Its fur was dark as night, its eyes glowed like dying embers. The creature stood just a few paces away, breath misting in the frigid air. Its gaze met yours — steady, ancient, and wild. You wanted to scream, to crawl away, to do anything but lie there helpless beneath its stare. Yet no sound escaped your lips. The edges of your vision dimmed, swallowed by the cold and the storm.
And then, before the world slipped away, you saw him.
A man — or perhaps not quite human — with hair white as the snow itself. His eyes shimmered faintly, the color of moonlight on ice. He knelt beside you, fingers brushing the snow from your cheek, a strange tenderness in his touch. His voice was a whisper you couldn’t quite hear — low, melodic, as if he spoke in a tongue older than time.

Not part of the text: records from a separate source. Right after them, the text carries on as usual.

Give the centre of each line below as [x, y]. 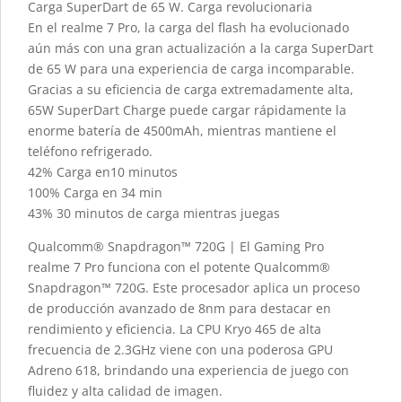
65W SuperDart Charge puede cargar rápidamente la [187, 110]
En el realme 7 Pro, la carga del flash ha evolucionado [188, 28]
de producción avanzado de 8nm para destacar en [179, 309]
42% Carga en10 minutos [103, 172]
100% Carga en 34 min [95, 193]
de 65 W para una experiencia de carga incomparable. [191, 69]
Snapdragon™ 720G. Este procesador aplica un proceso [194, 288]
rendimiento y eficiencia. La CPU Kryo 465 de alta [175, 329]
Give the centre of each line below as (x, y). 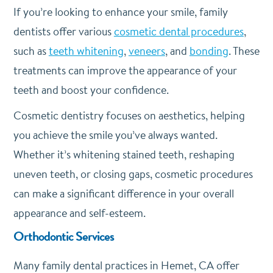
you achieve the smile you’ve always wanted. (115, 135)
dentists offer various (63, 31)
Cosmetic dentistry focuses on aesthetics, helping (129, 115)
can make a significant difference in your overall (123, 193)
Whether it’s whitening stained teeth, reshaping (124, 154)
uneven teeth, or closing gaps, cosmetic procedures (133, 174)
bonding (209, 51)
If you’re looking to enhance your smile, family (120, 12)
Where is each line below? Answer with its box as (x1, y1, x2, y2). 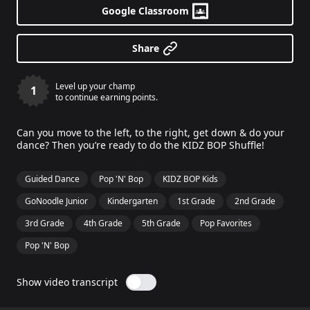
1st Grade (177, 195, 215, 207)
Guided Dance (25, 173, 80, 185)
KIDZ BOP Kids (163, 173, 218, 185)
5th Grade (142, 217, 181, 229)
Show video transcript (17, 275, 118, 289)
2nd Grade (235, 195, 275, 207)
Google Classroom (101, 4, 189, 17)
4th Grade (84, 217, 122, 229)
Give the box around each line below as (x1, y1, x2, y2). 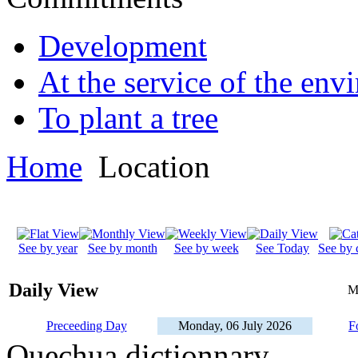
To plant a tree (38, 101, 218, 136)
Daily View (9, 280, 98, 301)
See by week (173, 241, 239, 256)
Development (38, 29, 207, 64)
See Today (256, 241, 309, 256)
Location (90, 149, 210, 185)
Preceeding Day (46, 319, 127, 333)
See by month (87, 241, 157, 256)
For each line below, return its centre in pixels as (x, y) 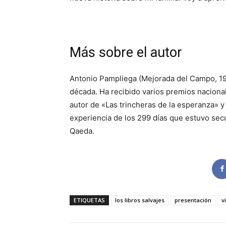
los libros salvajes (140, 200)
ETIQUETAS (89, 200)
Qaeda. (82, 131)
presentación (193, 200)
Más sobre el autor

You wanted to ask who he was. You wanted to stay awake, to hold onto that fleeting warmth in his gaze. But the darkness took you before you could speak.
When you woke, the storm had passed. The air was quiet, almost reverent. Beneath you was not the hard ground, but the soft, silken fur of the dire wolf. Its flank rose and fell slowly, rhythmically, as though it slept. Your wounds no longer burned; the cold no longer stung. You reached out, fingers trembling, to touch the beast’s fur — and for a moment, you swore you saw a glimmer of white hair in the reflection of its eyes.
Perhaps it was a dream. Or perhaps, deep in that cursed winter forest, something — or someone — had chosen to save you.